This week I'm taking part in another IWSG (Insecure Writer's Support Group) blog. I highly recommend any other writers out there to take a look at this fantastic group here, and popping over to the July co-hosts: Tamara Narayan, Pat Hatt, Patricia Lynne, Juneta Key, and Doreen McGettigan.
The question asked by the IWSG this month is: What is one valuable lesson you’ve learned since writing?
I’ve been loaded with indecision thinking about this, so, instead of answering with one lesson I’ve made a list of ten imperative things I’ve learned (but don’t always adhere to) since I began writing.
1) Surviving off coffee for prolonged periods of time will give you palpitations and paranoia.
2) Whoever penned the advice, ‘Write drunk, edit sober’ should have added, ‘but don’t consume the entire bottle of vodka'. Not only will you get no editing done for days with your post-kid hangover, the chances of you understanding a word you’ve written whilst drunk are slim to none.
3) Procrastination can be fun if you do it right. Do it wrong and you could end up spending four hours watching vines on YouTube. Four hours of your life that you’ll never get back!
4) There is no such thing as flat-out failure. Failing is merely a learning curve lined with silver sparkles. Everyone loves silver sparkles, right?
5) I never thought for a minute writing would instigate a chair obsession. Not all chairs are the same. Get a comfortable one. Backache sucks and codeine is NOT the answer.
6) If I have a (rare) day off I tend to get less writing done than the days I’ve got a gazillion things to do—I’m pretty certain an undiscovered black hole passes by earth and messes with the relativity of time when I’m not working. That’s the only plausible explanation for my inefficiency.
7) Say yes to as much as you can. If you don’t you’ll only regret it later—unless you’re busy with your face in a computer screen not paying attention, and your kids ask for a puppy. Disappointment is hard to rectify with those little monsters. It might cost you dearly.

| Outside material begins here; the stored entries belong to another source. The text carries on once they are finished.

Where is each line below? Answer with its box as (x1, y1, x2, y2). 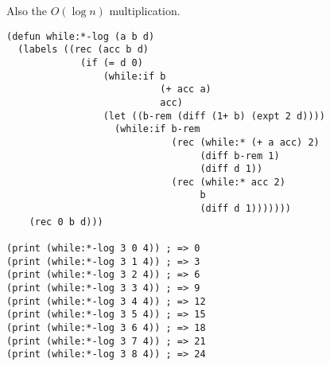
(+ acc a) (160, 84, 212, 95)
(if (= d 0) (80, 56, 143, 68)
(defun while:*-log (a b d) (6, 30, 155, 42)
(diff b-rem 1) (200, 150, 280, 162)
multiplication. (109, 2, 181, 18)
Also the (6, 2, 48, 18)
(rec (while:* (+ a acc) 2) (171, 136, 320, 148)
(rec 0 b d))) (29, 216, 103, 228)

8) My husband has more patience than a salesman on the verge of closing a deal when it comes to me spending the evenings writing. He does call me Borg, though. But I can deal with name calling from my husband, Cowhead.
9) Never take yourself too seriously. Life’s too short and precious to waste on self-created worry. Paying monthly bills is enough pressure, why add to it?
10) Validation from others is nice but use its uplifting effect carefully. It can be undermined with a couple of unkind words. Writing is subjective. I cannot please everyone.